The Structure of the M4A format
An M4A file being viewed in Hex Fiend
Recently, I created a Swift framework called M4ATools that is capable of reading and writing M4A file metadata. M4A files are MP4 files that only contain audio and have the extension M4A. It’s Apple’s format of choice for iTunes music.
For the most part, M4A is a relatively simple and consistent format. Except for a few instances, a file can be read easily as a series of nested blocks.
The first four bytes of each block is a 32 bit unsigned big endian integer. The size includes the length of the whole block, including the size itself. Following that is a 4 byte string of Mac Roman encoding that identities that block. After that for a length specified by the block size is the data of the block. This data can either be child blocks or arbitrary data. The size of the data of each block is 8 less than the block size because of the space taken up by the block size and type is 8 bytes.

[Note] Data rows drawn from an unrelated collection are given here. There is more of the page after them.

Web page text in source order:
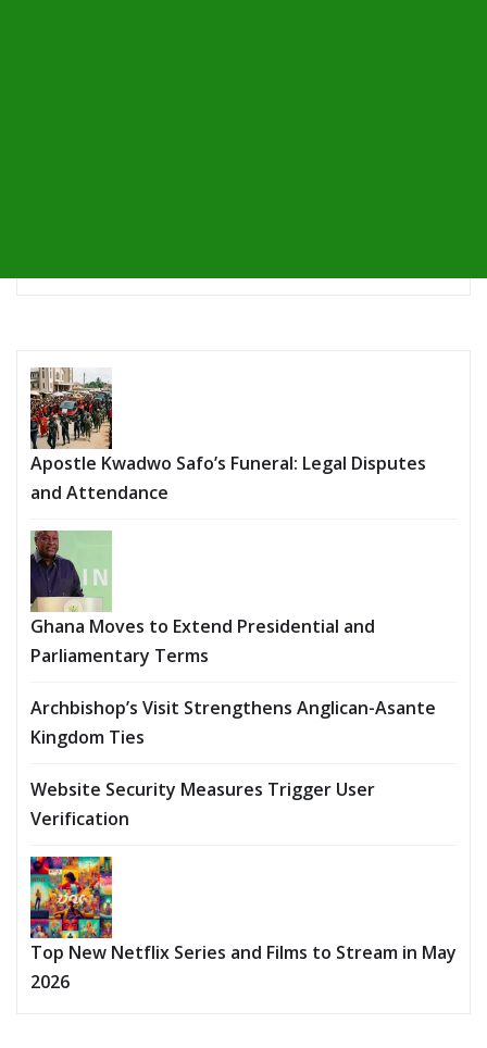
Apostle Kwadwo Safo’s Funeral: Legal Disputes
and Attendance
Ghana Moves to Extend Presidential and
Parliamentary Terms
Archbishop’s Visit Strengthens Anglican-Asante
Kingdom Ties
Website Security Measures Trigger User
Verification
Top New Netflix Series and Films to Stream in May
2026
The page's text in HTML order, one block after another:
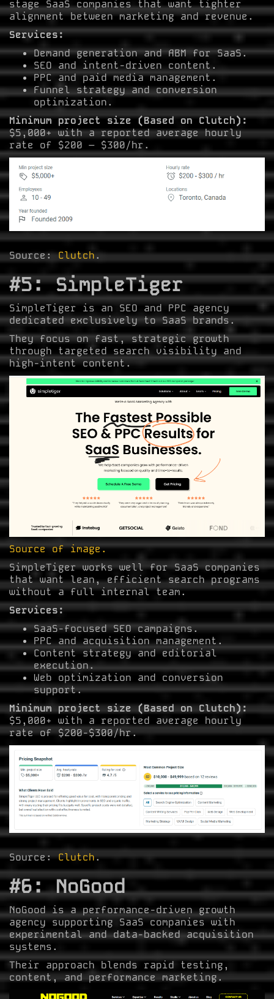
stage SaaS companies that want tighter
alignment between marketing and revenue.
Services:
Demand generation and ABM for SaaS.
SEO and intent-driven content.
PPC and paid media management.
Funnel strategy and conversion
optimization.
Minimum project size (Based on Clutch):
$5,000+ with a reported average hourly
rate of $200 – $300/hr.
Source:Clutch.
#5: SimpleTiger
SimpleTiger is an SEO and PPC agency
dedicated exclusively to SaaS brands.
They focus on fast, strategic growth
through targeted search visibility and
high-intent content.
Source of image.
SimpleTiger works well for SaaS companies
that want lean, efficient search programs
without a full internal team.
Services:
SaaS-focused SEO campaigns.
PPC and acquisition management.
Content strategy and editorial
execution.
Web optimization and conversion
support.
Minimum project size (Based on Clutch):
$5,000+ with a reported average hourly
rate of $200-$300/hr.
Source:Clutch.
#6: NoGood
NoGood is a performance-driven growth
agency supporting SaaS companies with
experimental and data-backed acquisition
systems.
Their approach blends rapid testing,
content, and performance marketing.
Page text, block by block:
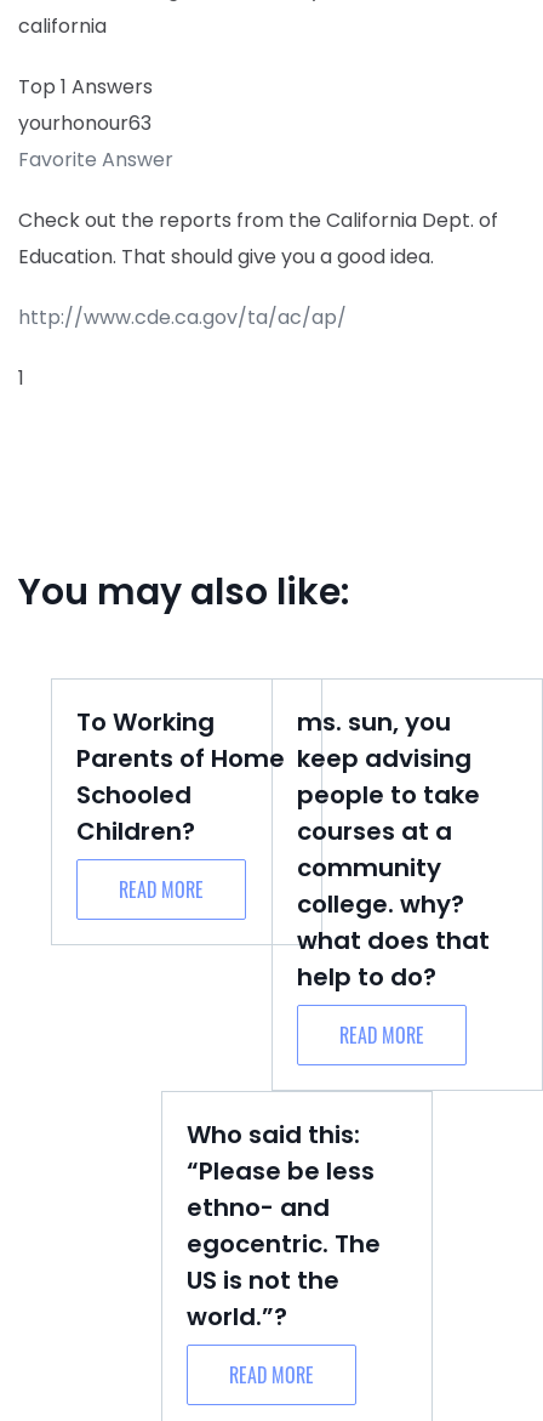
california
Top 1 Answers
yourhonour63
Favorite Answer
Check out the reports from the California Dept. of
Education. That should give you a good idea.
http://www.cde.ca.gov/ta/ac/ap/
1
You may also like:
To Working
Parents of Home
Schooled
Children?
READ MORE
ms. sun, you
keep advising
people to take
courses at a
community
college. why?
what does that
help to do?
READ MORE
Who said this:
“Please be less
ethno- and
egocentric. The
US is not the
world.”?
READ MORE
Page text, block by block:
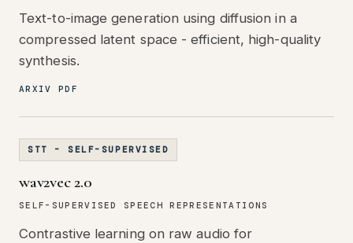
Text-to-image generation using diffusion in a
compressed latent space - efficient, high-quality
synthesis.
ARXIV PDF
STT - SELF-SUPERVISED
wav2vec 2.0
SELF-SUPERVISED SPEECH REPRESENTATIONS
Contrastive learning on raw audio for
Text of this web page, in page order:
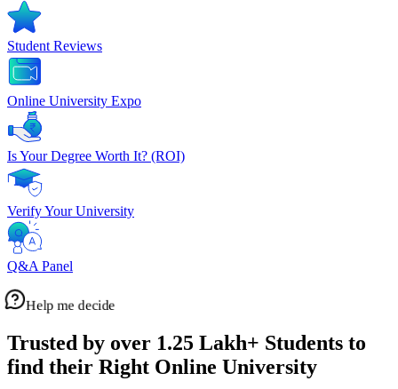
Student Reviews
Online University Expo
Is Your Degree Worth It? (ROI)
Verify Your University
Q&A Panel
Help me decide
Trusted by over 1.25 Lakh+ Students to
find their Right Online University
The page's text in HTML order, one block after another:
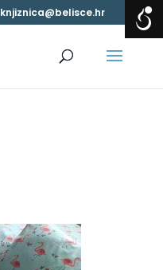
knjiznica@belisce.hr
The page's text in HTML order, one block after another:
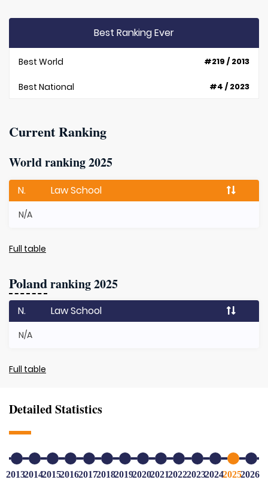
Best Ranking Ever
Best World #219 / 2013
Best National #4 / 2023
Current Ranking
World ranking 2025
N. Law School
N/A
Full table
Polandranking 2025
N. Law School
N/A
Full table
Detailed Statistics
20132014201520162017201820192020202120222023202420252026
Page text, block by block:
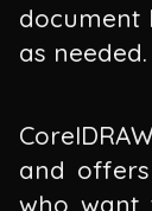
document
as needed.
and
who want
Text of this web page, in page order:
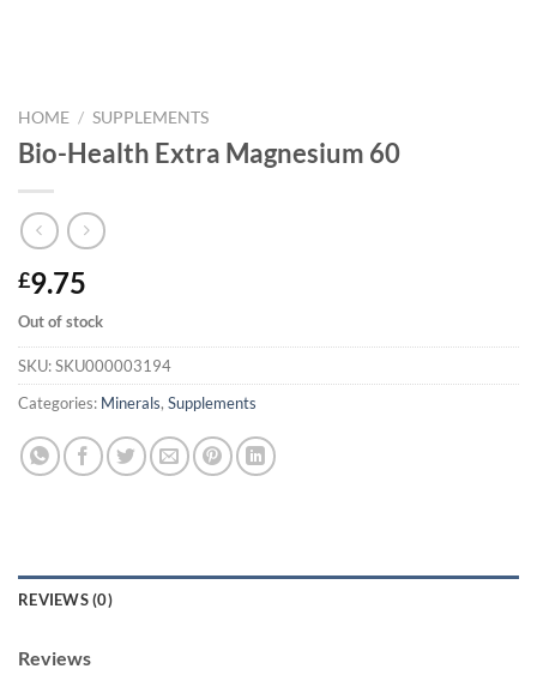
HOME / SUPPLEMENTS
Bio-Health Extra Magnesium 60
£9.75
Out of stock
SKU:SKU000003194
Categories: Minerals, Supplements
REVIEWS (0)
Reviews
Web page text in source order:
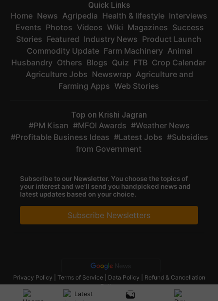
Quick Links
Home News Agripedia Health & lifestyle Interviews
Events Photos Videos Wiki Magazines Success
Stories Featured Industry News Product Launch
Commodity Update Farm Machinery Animal
Husbandry Others Blogs Quiz FTB Crop Calendar
Agriculture Jobs Newswrap Agriculture and
Farming Apps Web Stories
Top on Krishi Jagran
PM Kisan MFOI Awards
Weather News
Profitable Business Ideas
Latest Jobs
Subsidies
from Government
Subscribe to our Newsletter. You choose the topics of
your interest and we'll send you handpicked news and
latest updates based on your choice.
Subscribe Newsletters
Privacy Policy Terms of Service| Data Policy
Refund & Cancellation
Policy
CopyRight - 2025 Krishi Jagran Media Group. All Rights Reserved.
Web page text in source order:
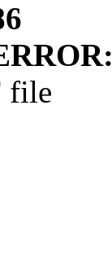
file
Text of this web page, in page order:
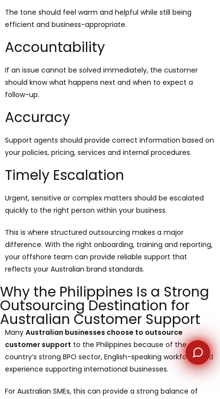
The tone should feel warm and helpful while still being
efficient and business-appropriate.
Accountability
If an issue cannot be solved immediately, the customer
should know what happens next and when to expect a
follow-up.
Accuracy
Support agents should provide correct information based on
your policies, pricing, services and internal procedures.
Timely Escalation
Urgent, sensitive or complex matters should be escalated
quickly to the right person within your business.
This is where structured outsourcing makes a major
difference. With the right onboarding, training and reporting,
your offshore team can provide reliable support that
reflects your Australian brand standards.
Why the Philippines Is a Strong
Outsourcing Destination for
Australian Customer Support
Many Australian businesses choose to outsource
customer support to the Philippines because of the
country’s strong BPO sector, English-speaking workforce and
experience supporting international businesses.
For Australian SMEs, this can provide a strong balance of
WhatsApp
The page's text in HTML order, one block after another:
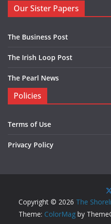
Our Sister Papers
The Business Post
The Irish Loop Post
The Pearl News
Policies
Terms of Use
Privacy Policy
Copyright © 2026 The
Theme: ColorMag by
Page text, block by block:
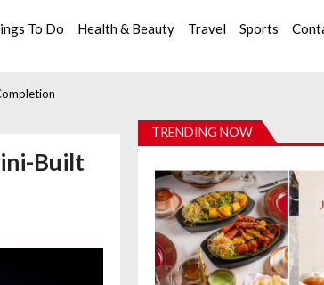
To Do Health & Beauty Travel Sports
Built
TRENDING NOW
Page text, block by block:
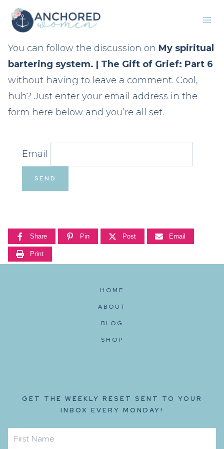
Skip
You can follow the discussion on My spiritual
bartering system. | The Gift of Grief: Part 6
without having to leave a comment. Cool,
huh? Just enter your email address in the
form here below and you’re all set.
Email
Share Pin Post Email
Print
HOME
ABOUT
BLOG
SHOP
GET THE WEEKLY RESET SENT TO YOUR
INBOX EVERY MONDAY!
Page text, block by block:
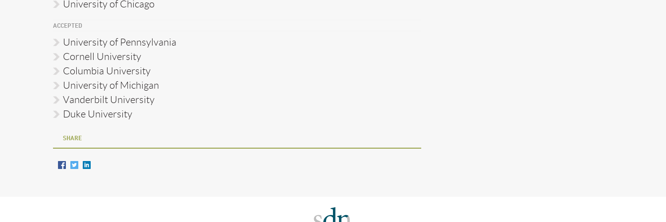
University of Chicago
ACCEPTED
University of Pennsylvania
Cornell University
Columbia University
University of Michigan
Vanderbilt University
Duke University
SHARE
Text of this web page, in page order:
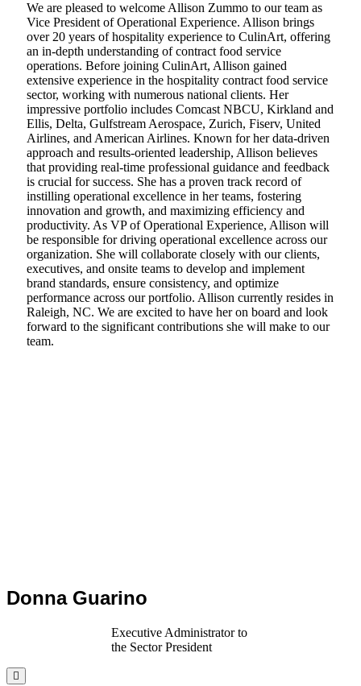
We are pleased to welcome Allison Zummo to our team as
Vice President of Operational Experience. Allison brings
over 20 years of hospitality experience to CulinArt, offering
an in-depth understanding of contract food service
operations. Before joining CulinArt, Allison gained
extensive experience in the hospitality contract food service
sector, working with numerous national clients. Her
impressive portfolio includes Comcast NBCU, Kirkland and
Ellis, Delta, Gulfstream Aerospace, Zurich, Fiserv, United
Airlines, and American Airlines. Known for her data-driven
approach and results-oriented leadership, Allison believes
that providing real-time professional guidance and feedback
is crucial for success. She has a proven track record of
instilling operational excellence in her teams, fostering
innovation and growth, and maximizing efficiency and
productivity. As VP of Operational Experience, Allison will
be responsible for driving operational excellence across our
organization. She will collaborate closely with our clients,
executives, and onsite teams to develop and implement
brand standards, ensure consistency, and optimize
performance across our portfolio. Allison currently resides in
Raleigh, NC. We are excited to have her on board and look
forward to the significant contributions she will make to our
team.
Donna Guarino
Executive Administrator to
the Sector President
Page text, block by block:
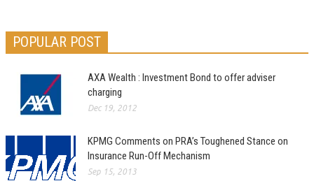
POPULAR POST
AXA Wealth : Investment Bond to offer adviser
charging
Dec 19, 2012
KPMG Comments on PRA’s Toughened Stance on
Insurance Run-Off Mechanism
Sep 15, 2013
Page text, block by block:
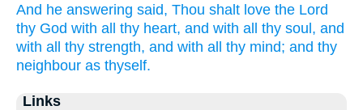
And he answering said, Thou shalt love the Lord
thy God with all thy heart, and with all thy soul, and
with all thy strength, and with all thy mind; and thy
neighbour as thyself.
Links
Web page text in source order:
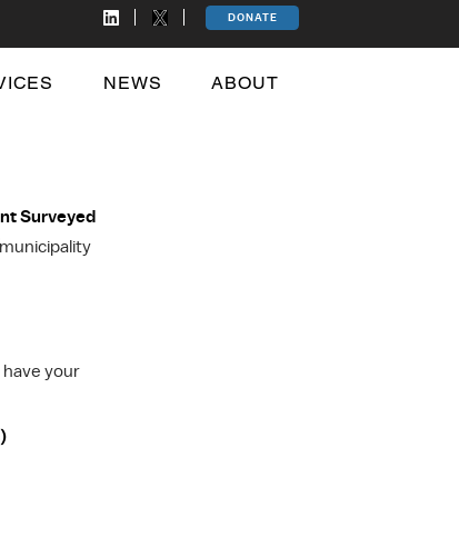
DONATE
NEWS ABOUT
Surveyed
your
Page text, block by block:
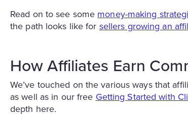
Read on to see some money-making
the path looks like for sellers growing an
How Affiliates Earn
We’ve touched on the various ways that
as well as in our free Getting Started with
depth here.
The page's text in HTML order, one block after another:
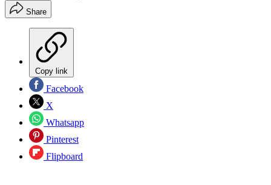
Share
Copy link
Facebook
X
Whatsapp
Pinterest
Flipboard
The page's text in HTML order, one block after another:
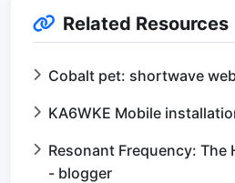
Related Resources
Cobalt pet: shortwave
KA6WKE Mobile
Resonant Frequency: The
- blogger
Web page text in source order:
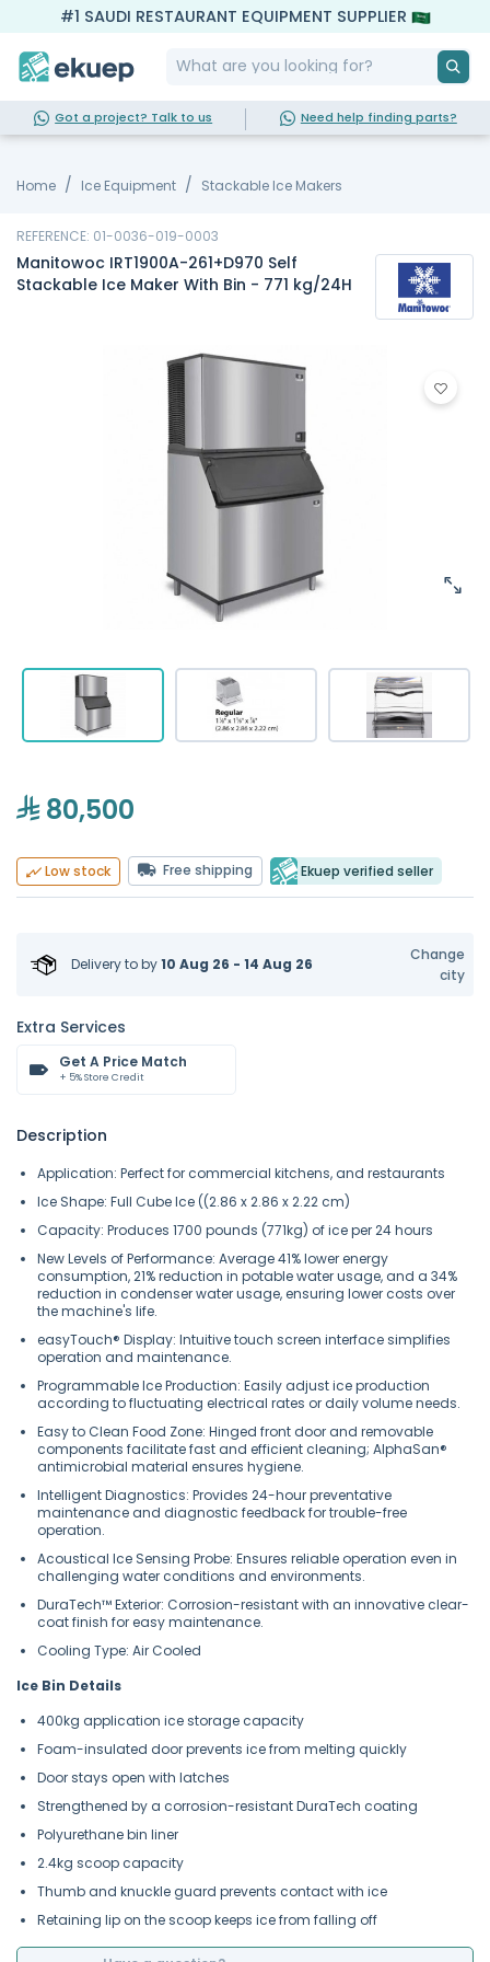
#1 SAUDI RESTAURANT EQUIPMENT SUPPLIER
Got a project? Talk to us Need help finding parts?
Home Ice Equipment Stackable Ice Makers
REFERENCE: 01-0036-019-0003
Manitowoc IRT1900A-261+D970 Self
Stackable Ice Maker With Bin - 771 kg/24H
80,500
Low stock Free shipping Ekuep verified seller
Delivery toby10 Aug 26 - 14 Aug 26
Change
city
Extra Services
Get A Price Match
+ 5% Store Credit
Description
Application: Perfect for commercial kitchens, and restaurants
Ice Shape: Full Cube Ice ((2.86 x 2.86 x 2.22 cm)
Capacity: Produces 1700 pounds (771kg) of ice per 24 hours
New Levels of Performance: Average 41% lower energy
consumption, 21% reduction in potable water usage, and a 34%
reduction in condenser water usage, ensuring lower costs over
the machine's life.
easyTouch® Display: Intuitive touch screen interface simplifies
operation and maintenance.
Programmable Ice Production: Easily adjust ice production
according to fluctuating electrical rates or daily volume needs.
Easy to Clean Food Zone: Hinged front door and removable
components facilitate fast and efficient cleaning; AlphaSan®
antimicrobial material ensures hygiene.
Intelligent Diagnostics: Provides 24-hour preventative
maintenance and diagnostic feedback for trouble-free
operation.
Acoustical Ice Sensing Probe: Ensures reliable operation even in
challenging water conditions and environments.
DuraTech™ Exterior: Corrosion-resistant with an innovative clear-
coat finish for easy maintenance.
Cooling Type: Air Cooled
Ice Bin Details
400kg application ice storage capacity
Foam-insulated door prevents ice from melting quickly
Door stays open with latches
Strengthened by a corrosion-resistant DuraTech coating
Polyurethane bin liner
2.4kg scoop capacity
Thumb and knuckle guard prevents contact with ice
Retaining lip on the scoop keeps ice from falling off

It isn’t quite this simple because throughout the development of M4ATools I had to work around some quirks of the format. The first is that the mdat
block has a size of 0x00000001
and the actual size is stored 12 bytes after the start of the mdat
block. The other quirk is that the meta
block has 4 null bytes directly after it’s block type which are also not factored into it’s size.
These are likely not the only quirks and are just the ones that I have discovered. An M4A file I downloaded from online didn’t have the mdat
quirk mentioned above, for example. These are likely not true for all cases.
The actual metadata is stored in moov → udta → meta → ilst
, where moov
is the top level bock in that hierarchy. Their keys have a type, where the album name is ©alb
and the sorting album name is soal
. The string keys have a size limit of 255 characters, except for the lyrics key, which is unlimited.
The key types are string, uint8, and what I’m calling two int. Two int is for keys that require two integers, such as the track number (track 3 of 9, etc.) and the disk number. These consist of two 16 bit unsigned integers stored in the same key. The full list of keys and their types can be viewed in the M4ATools documentation.